Milch soll den partnerschaftlichen Segen wieder herstellen, und das nicht zum ersten Mal. In einer früheren Kampagne sah man Spots, in denen Männer unter krimiwürdigen Umständen Milchflaschen organisieren, während eine Stimme die Sache mit dem Kalzium erklärt und fragt: «Got Milk?»

Diesmal blicken unglückliche Männer von Plakaten in die Welt, mit Sprüchen wie: «I’m sorry I listened to what you said, not what you meant.» Und auf everythingidoiswrong.org wird eine ganze Reihe von Massnahmen zum PMS- Management angeboten, die der Mann in der Notlage braucht: Einen Emergency Milk Locator, ein globales PMS-Messgerät, Anleitungen zum liebenswerten Aussehen, und ein «Sensitivity Vocabulator» schlägt zur besseren Verständigung in schwierigen Tagen vor: Statt «irritiert» sag «leidenschaftlich», statt «Es ist nicht meine Schuld», sag «sorry» (eine Alternative, die trotz aller Unschuld fast immer geht), statt «PMS» – meide das Thema besser ganz und gar.

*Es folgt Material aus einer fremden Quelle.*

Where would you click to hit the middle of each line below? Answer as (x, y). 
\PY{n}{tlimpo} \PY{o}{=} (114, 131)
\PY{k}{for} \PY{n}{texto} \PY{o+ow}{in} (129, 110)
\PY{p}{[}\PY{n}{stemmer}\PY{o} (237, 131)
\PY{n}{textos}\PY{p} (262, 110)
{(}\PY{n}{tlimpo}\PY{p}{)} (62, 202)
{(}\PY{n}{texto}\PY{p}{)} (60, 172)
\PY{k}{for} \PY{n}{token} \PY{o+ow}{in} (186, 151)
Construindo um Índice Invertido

Die Leute hinter der Kampagne sehen sie als humorvoll an, man wolle das Thema aus einem überraschenden Winkel darstellen und hoffe, der Humor helfe über Verlegenheiten hinweg. Reaktionen? Einer Bloggerin, die erklärt, nicht die feurigste Feministin unter der Sonne zu sein, war das alles schon etwas viel. Zumal in Hollywood sogar Männer mit Anti-PMS-Plakaten herumspazierten – als, wie sich dann herausstellte, Teil der PR-Aktion. Immerhin, die Zeichen deuten also auf Aufmerksamkeit, da hat die Werbung ja schon mal gewonnen.

Ob die Partnerschaftlichkeit, die aus der Kampagne spricht – zusammen stehen wir das durch – gefällt, darüber kann man sich genauso streiten wie über Fragen des Humors. Und niemand sagt etwas gegen rücksichtsvolle, grosszügige Menschen. Aber Pseudo-Partnerschaft als neohippieskes Blumenkindermiteinander? Das Spiel mit der Grenze findet weniger im moralischen Sinn statt als im konkreten Lifestyle. Sind wir schwanger? Haben wir PMS? Lebt es sich bei aller Liebe doch eindeutig leichter, wenn Partnerschaft aus zweien besteht statt aus einem untentwirrbaren einen.